Personal information
- Full name: Pierre Antoine Kiakouama
- Nationality: Congolese
- Born: 15 July 1953 (age 73)
- Height: 167 cm (5 ft 6 in)
- Weight: 58 kg (128 lb)

Sport
- Sport: Sprinting
- Event: 100 metres

Medal record
Men's athletics
Representing the Republic of the Congo
African Games
| Bronze medal – third place | 1978 Algiers | 4 × 100 m relay |
Central African Championships
| Gold medal – first place | 1980 Brazzaville | 100 m |
| Gold medal – first place | 1980 Brazzaville | 200 m |
Central African Games
| Silver medal – second place | 1981 Luanda | Long jump |

= Antoine Kiakouama =

Congolese sprinter

Antoine Kiakouama (born 15 July 1953) is a Congolese sprinter. He competed in the men's 100 metres and 4 × 100 metres relay at the 1980 Summer Olympics and the 200 metres and 4 × 100 metres relay at the 1984 Summer Olympics.

==Career==
In 1972, Kiakouama set his 100 metres personal best of 10.4 seconds.

Kiakouama represented the Republic of the Congo at the 1977 World University Games, qualifying in the 100 metres. He finished 5th in his heat, running 10.80	seconds and failing to advance to the semi-finals.

At the 1978 African Games, Kiakouama entered in the 4 × 100 m. He anchored the Congolese team to the bronze medal, running 39.79 seconds behind Ghana and Nigeria.

He returned at the 1979 World University Games in Mexico City, where he competed in the long jump and 4 × 100 m. In the long jump, Kiakouama jumped 6.55 metres in qualification to place 23rd and did not advance to the finals. In the 4 × 100 m, Kiakouama ran on his team to win their semi-final in 39.54 seconds, qualifying for the finals where they placed 7th in 40.74 seconds.

Kiakouama was selected to compete in the 100 m and 4 × 100 m at the 1980 Summer Olympics. He ran 10.69 seconds for 4th in the 6th 100 metres heat, failing to automatically advance by one place and 0.04 seconds. In the 4 × 100 m relay, Kiakouama anchored the Congolese team to finish 7th in their heat in 40.09 seconds. Also that year at the Central African Athletics Championships, Kiakouama won gold medals in both the 100 m and 200 m in times of 10.5 and 22.0 seconds respectively. His 100 metres time was an all-time championship record.

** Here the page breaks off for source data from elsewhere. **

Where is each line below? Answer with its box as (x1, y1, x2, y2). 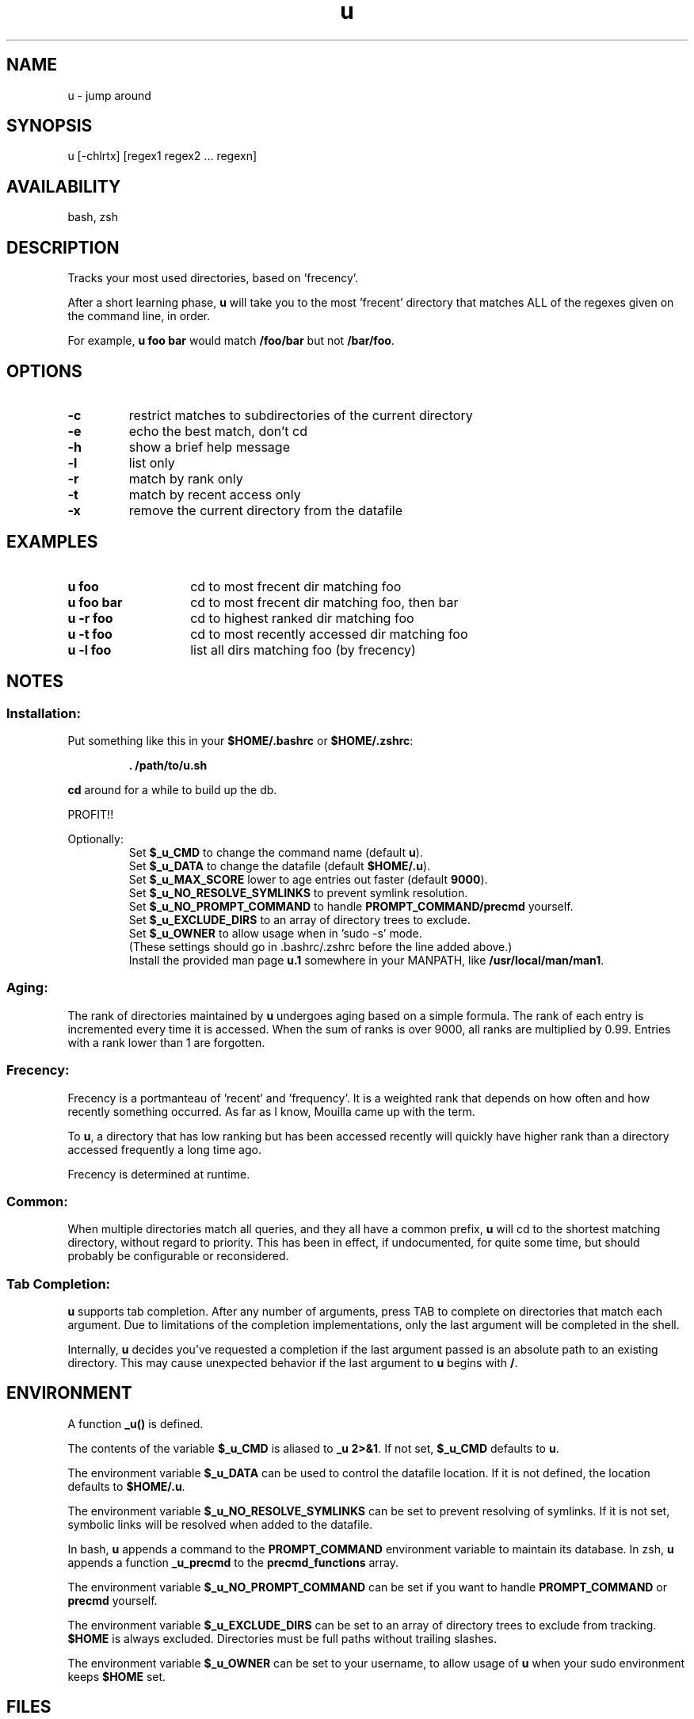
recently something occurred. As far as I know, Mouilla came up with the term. (67, 1104, 475, 1118)
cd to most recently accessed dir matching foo (190, 625, 468, 642)
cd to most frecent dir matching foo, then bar (190, 594, 459, 610)
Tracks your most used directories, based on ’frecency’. (67, 271, 359, 285)
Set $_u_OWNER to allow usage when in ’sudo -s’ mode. (128, 926, 422, 941)
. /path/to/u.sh (128, 758, 208, 773)
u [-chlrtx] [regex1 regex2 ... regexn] (67, 149, 257, 163)
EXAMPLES (6, 532, 98, 552)
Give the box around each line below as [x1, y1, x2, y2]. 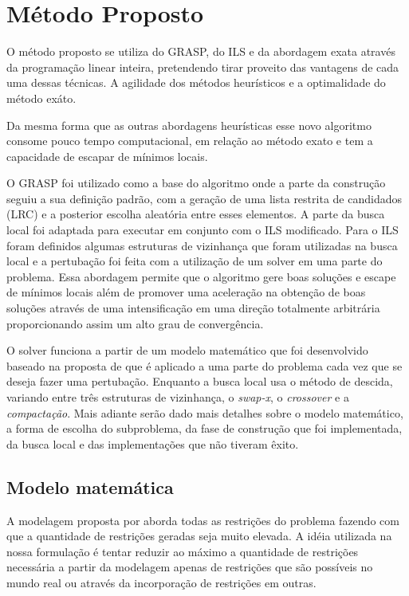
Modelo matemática [6, 474, 174, 499]
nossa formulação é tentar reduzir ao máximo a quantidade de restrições [6, 543, 359, 559]
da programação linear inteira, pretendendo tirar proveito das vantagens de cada [6, 58, 399, 75]
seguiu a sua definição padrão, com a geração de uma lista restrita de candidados [6, 190, 402, 206]
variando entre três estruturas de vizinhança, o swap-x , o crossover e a [6, 389, 349, 405]
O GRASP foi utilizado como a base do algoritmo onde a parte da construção [6, 174, 386, 191]
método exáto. [6, 89, 77, 106]
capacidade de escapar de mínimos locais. [6, 147, 208, 164]
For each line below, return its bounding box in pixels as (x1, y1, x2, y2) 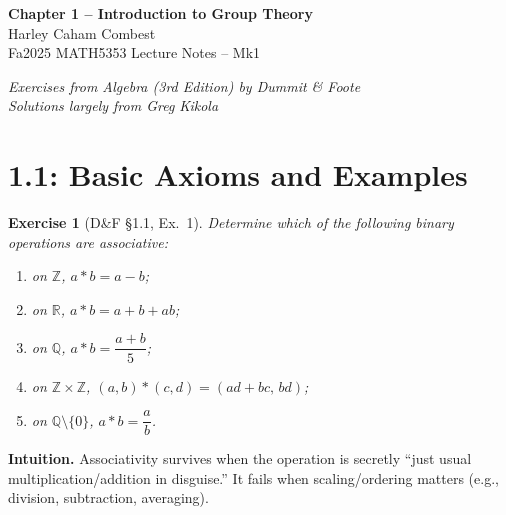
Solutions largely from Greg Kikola (8, 95, 219, 116)
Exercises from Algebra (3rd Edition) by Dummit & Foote (8, 75, 361, 96)
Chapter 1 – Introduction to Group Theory (8, 3, 313, 23)
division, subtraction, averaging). (8, 487, 209, 508)
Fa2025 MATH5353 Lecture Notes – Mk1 (8, 42, 261, 63)
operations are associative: (8, 231, 168, 252)
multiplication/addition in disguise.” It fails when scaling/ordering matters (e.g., (8, 467, 499, 488)
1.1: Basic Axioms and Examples (8, 154, 468, 195)
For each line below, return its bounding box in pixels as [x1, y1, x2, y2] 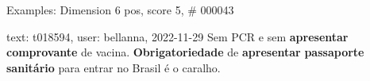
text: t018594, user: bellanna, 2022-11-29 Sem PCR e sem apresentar [6, 28, 349, 44]
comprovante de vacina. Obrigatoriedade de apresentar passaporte [6, 44, 364, 60]
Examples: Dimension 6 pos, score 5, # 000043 [6, 2, 234, 17]
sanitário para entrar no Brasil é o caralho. [6, 59, 221, 75]
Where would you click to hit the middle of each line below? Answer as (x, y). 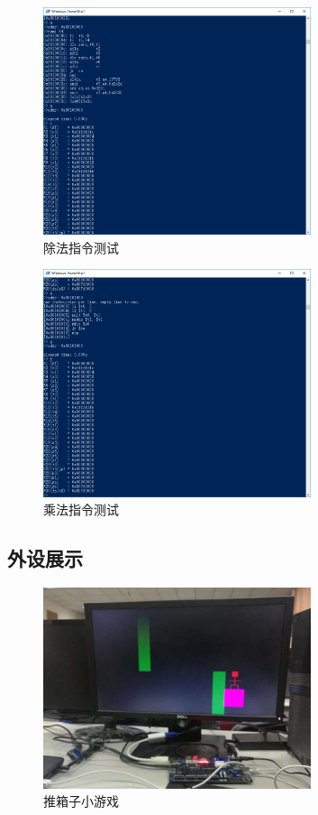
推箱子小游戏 (81, 801)
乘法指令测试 (81, 509)
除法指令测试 (81, 247)
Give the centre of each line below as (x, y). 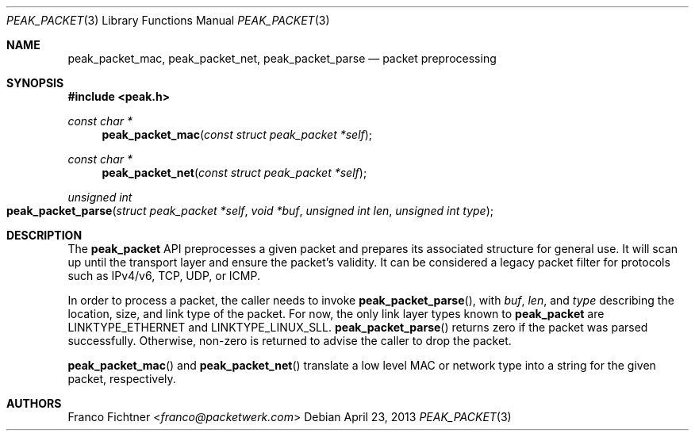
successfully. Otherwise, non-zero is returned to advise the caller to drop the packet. (290, 341)
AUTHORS (34, 403)
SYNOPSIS (35, 83)
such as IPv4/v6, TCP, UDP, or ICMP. (164, 276)
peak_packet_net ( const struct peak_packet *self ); (234, 172)
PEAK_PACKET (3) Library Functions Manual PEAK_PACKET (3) (168, 20)
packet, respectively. (122, 379)
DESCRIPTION (44, 235)
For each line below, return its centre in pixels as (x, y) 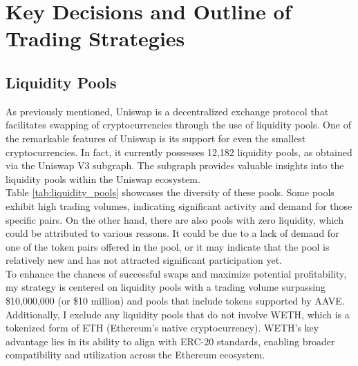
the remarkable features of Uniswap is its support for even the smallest (156, 138)
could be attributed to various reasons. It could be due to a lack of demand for (172, 233)
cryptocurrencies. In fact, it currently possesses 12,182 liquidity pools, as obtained (179, 152)
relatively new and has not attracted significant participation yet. (144, 260)
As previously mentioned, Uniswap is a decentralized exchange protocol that (167, 111)
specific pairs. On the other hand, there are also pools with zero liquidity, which (175, 219)
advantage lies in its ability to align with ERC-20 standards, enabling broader (170, 341)
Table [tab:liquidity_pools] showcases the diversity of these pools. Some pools (170, 192)
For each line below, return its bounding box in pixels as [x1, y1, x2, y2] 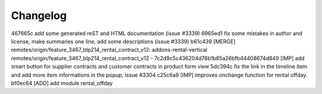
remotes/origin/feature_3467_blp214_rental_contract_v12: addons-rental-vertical [11, 46, 208, 54]
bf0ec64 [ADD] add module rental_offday [11, 79, 113, 86]
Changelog [11, 9, 67, 22]
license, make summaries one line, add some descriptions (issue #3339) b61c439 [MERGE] [11, 37, 236, 45]
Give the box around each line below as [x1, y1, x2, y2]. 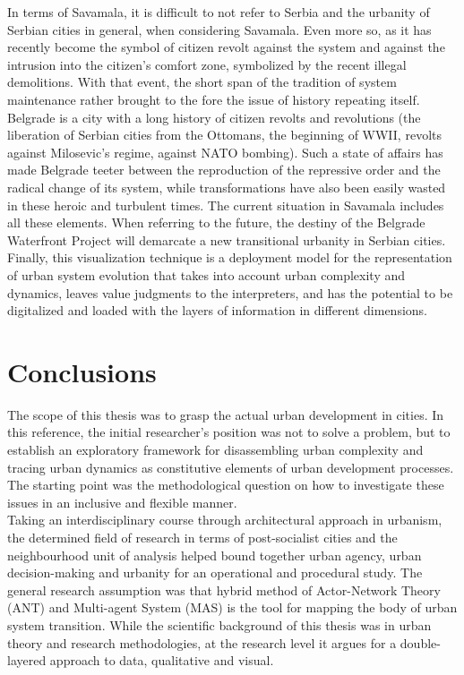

Kiakouama competed in the 1981 World University Games 200 metres, where he placed 6th in his heat in 22.30 seconds and did not advance to the finals. Later that year at the 1981 Central African Games in Luanda, he won a silver medal in the long jump with a 7.02 metres best mark.

Kiakouama led off the Congolese team at the 1983 World University Games 4 × 100 metres relay. They ran 41.67 seconds to place 6th in their heat, failing to advance to the finals.

At the 1984 Summer Olympics, Kiakouama was selected to compete in both the 200 m and 4 × 100 m relay. He failed to advance in the 200 m, running a personal best 21.64 for 7th in his heat. In the 4 × 100 m, Kiakouama ran 3rd leg for the Congolese team that finished 6th in their heat in 40.74 seconds, failing to advance.

==Personal life==
Kiakouama is also a Senegalese citizen. He studied at the University of Burgundy Europe in Dijon, France. At the 1984 Olympics, Kiakouama said in French that if the African athletes had the same means that American athletes had, they would perform much better.